4.7.1 Sugar esters. Sugar esters are attractive surfactants. They can be synthesized chemically, but the use of lipase catalysis makes regioselective acylation possible under mild conditions. Lipase-catalysed synthesis of sugar esters was recently reviewed.²⁷⁹ CALB has been used in most studies with acylation occurring predominantly on the primary hydroxyl groups, but prolonged incubation can cause the formation of diesters. Using CALB as catalyst, 98% monoacylation was obtained using glucose as substrate, while the selectivities were considerably lower for mannose and galactose.²⁸⁰ Reactions have been carried out as reversed hydrolysis reactions or transesterification reactions with esters as acyl donors. In both cases, the reactants have quite different solubility properties, and a key issue is to find a suitable reaction medium. The water content should be low to avoid hydrolysis, but few solvents other than water dissolve enough carbohydrates to make the reactions efficient. The problems associated with solubility generally increase with increasing size of the carbohydrate and, therefore, there are procedures that work well for monosaccharides but not for longer carbohydrates.

Several different approaches have been used to make the carbohydrate more hydrophobic and thereby more soluble in relatively nonpolar solvents.
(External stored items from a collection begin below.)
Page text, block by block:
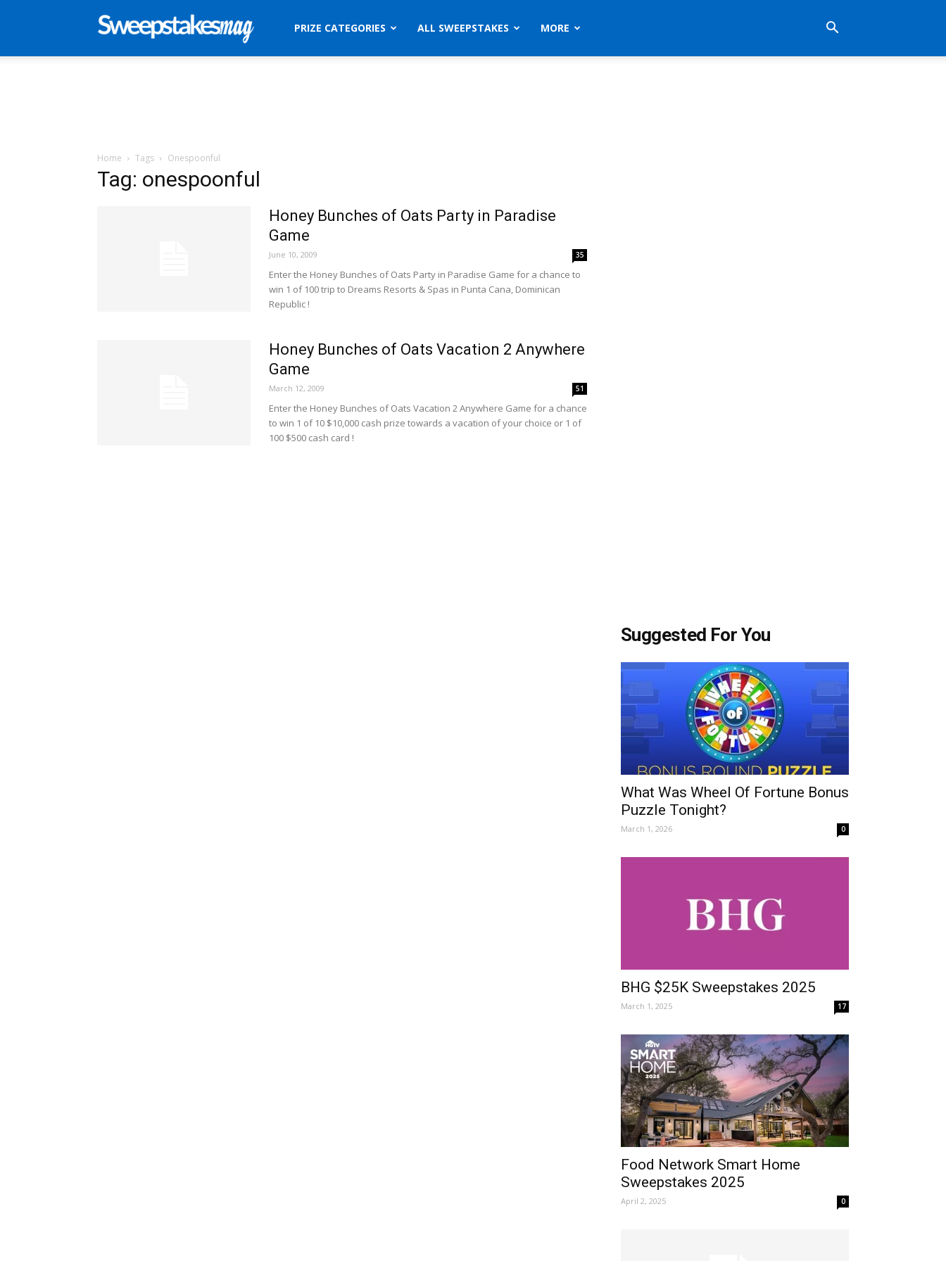
SweepstakesPRIZE CATEGORIES ALL SWEEPSTAKES MORE
Home Tags Onespoonful
Tag: onespoonful
Honey Bunches of Oats Party in Paradise
Game
June 10, 2009 35
Enter the Honey Bunches of Oats Party in Paradise Game for a chance to
win 1 of 100 trip to Dreams Resorts & Spas in Punta Cana, Dominican
Republic !
Honey Bunches of Oats Vacation 2 Anywhere
Game
March 12, 2009 51
Enter the Honey Bunches of Oats Vacation 2 Anywhere Game for a chance
to win 1 of 10 $10,000 cash prize towards a vacation of your choice or 1 of
100 $500 cash card !
Suggested For You
What Was Wheel Of Fortune Bonus
Puzzle Tonight?
March 1, 2026 0
BHG $25K Sweepstakes 2025
March 1, 2025 17
Food Network Smart Home
Sweepstakes 2025
April 2, 2025 0
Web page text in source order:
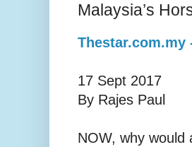
Malaysia’s
Thestar.com.my
17 Sept 2017
By Rajes Paul
NOW, why would
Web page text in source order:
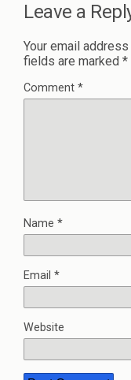
Leave a
Your email
fields are marked *
Comment *
Name *
Email *
Website
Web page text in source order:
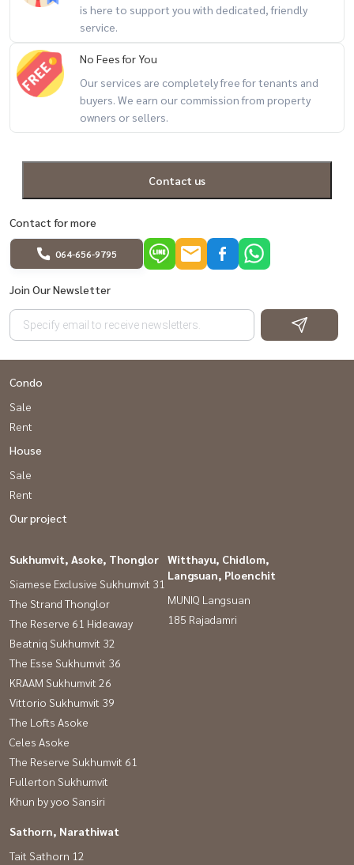
is here to support you with dedicated, friendly
service.
No Fees for You
Our services are completely free for tenants and
buyers. We earn our commission from property
owners or sellers.
Contact us
Contact for more
064-656-9795
Join Our Newsletter
Condo
Sale
Rent
House
Sale
Rent
Our project
Sukhumvit, Asoke, Thonglor
Siamese Exclusive Sukhumvit 31
The Strand Thonglor
The Reserve 61 Hideaway
Beatniq Sukhumvit 32
The Esse Sukhumvit 36
KRAAM Sukhumvit 26
Vittorio Sukhumvit 39
The Lofts Asoke
Celes Asoke
The Reserve Sukhumvit 61
Fullerton Sukhumvit
Khun by yoo Sansiri
Witthayu, Chidlom,
Langsuan, Ploenchit
MUNIQ Langsuan
185 Rajadamri
Sathorn, Narathiwat
Tait Sathorn 12
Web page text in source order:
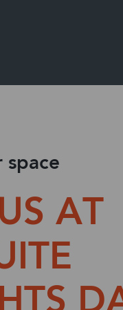
space
AT
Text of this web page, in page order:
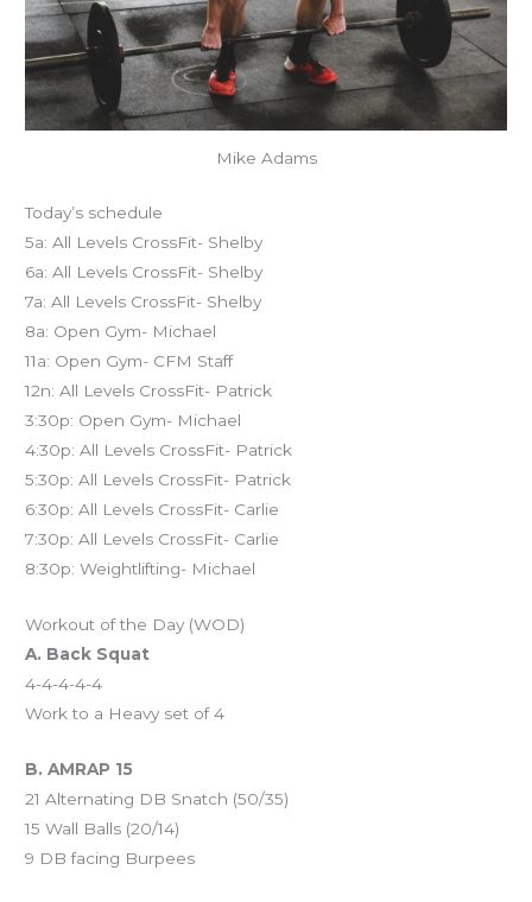
Mike Adams
Today’s schedule
5a: All Levels CrossFit- Shelby
6a: All Levels CrossFit- Shelby
7a: All Levels CrossFit- Shelby
8a: Open Gym- Michael
11a: Open Gym- CFM Staff
12n: All Levels CrossFit- Patrick
3:30p: Open Gym- Michael
4:30p: All Levels CrossFit- Patrick
5:30p: All Levels CrossFit- Patrick
6:30p: All Levels CrossFit- Carlie
7:30p: All Levels CrossFit- Carlie
8:30p: Weightlifting- Michael
Workout of the Day (WOD)
A. Back Squat
4-4-4-4-4
Work to a Heavy set of 4
B. AMRAP 15
21 Alternating DB Snatch (50/35)
15 Wall Balls (20/14)
9 DB facing Burpees
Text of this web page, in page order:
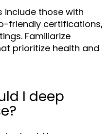
include those with
friendly certifications,
Familiarize
prioritize health and
I deep
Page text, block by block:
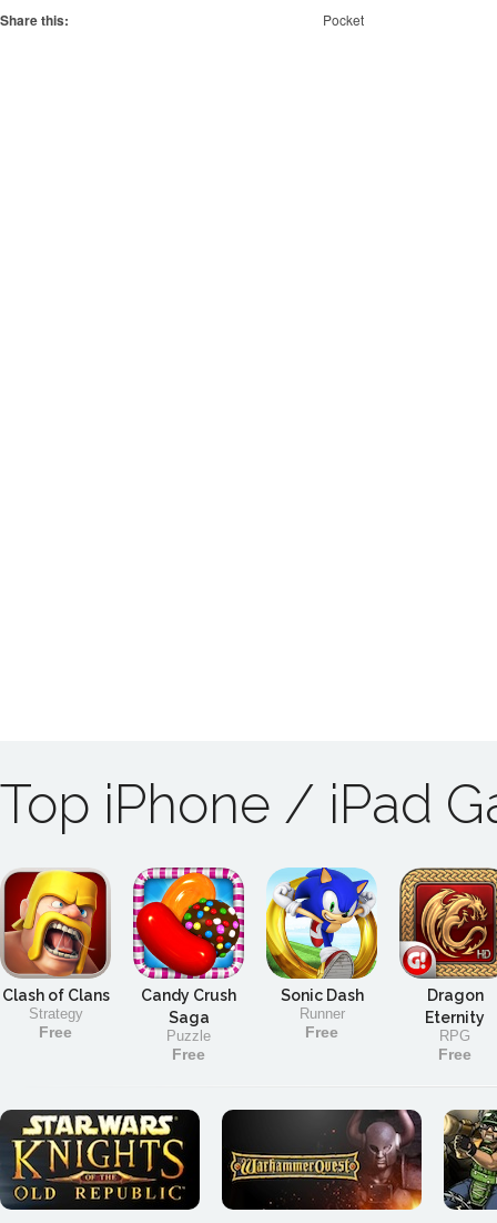
Share this: Pocket
Top iPhone / iPad
Clash of Clans
Strategy
Free
Candy Crush
Saga
Puzzle
Free
Sonic Dash
Runner
Free
Dragon
Eternity
RPG
Free
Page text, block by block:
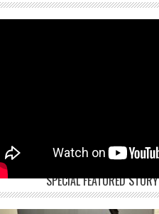
SPECIAL FEATURED STORY
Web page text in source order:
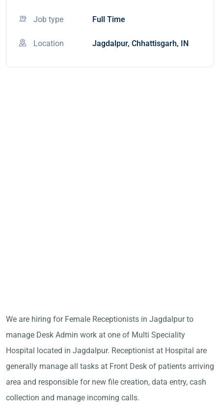
Job type Full Time
Location Jagdalpur, Chhattisgarh, IN
We are hiring for Female Receptionists in Jagdalpur to
manage Desk Admin work at one of Multi Speciality
Hospital located in Jagdalpur. Receptionist at Hospital are
generally manage all tasks at Front Desk of patients arriving
area and responsible for new file creation, data entry, cash
collection and manage incoming calls.
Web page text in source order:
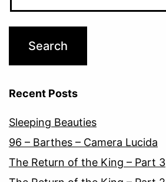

One attractive approach is to convert the carbohydrate to an acetal. Acetals resulting from acetone and monosaccharides were successfully acylated in a solvent-free system, and after the enzymatic reaction, the acetal groups were removed by mild acid-catalysed hydrolysis.²⁸¹ The methodology has been extended to be applicable to disaccharides. Both lactose and maltose were converted to their monoesters via triacetals, in which one of the primary hydroxyls was protected.²⁸² A second method of making carbohydrates more hydrophobic and thus promoting their esterification is to convert them to complexes with hydrophobic boronic acids.²⁸³ Glucose was acylated in the presence of butyl or phenyl boronic acid, but among the disaccharides tested only Palatinose™ was converted. After the enzymatic conversion, the boronic acid complexes were easily hydrolysed with water. Yet another approach is to use alkyl glycosides as substrates instead of pure carbohydrates. Efficient solvent-free esterification of ethyl D-glucopyranoside was carried out using CALB as catalyst²⁸⁴ and, as alkyl glucoside esters are good surfactants, the ethyl group was maintained in the final product.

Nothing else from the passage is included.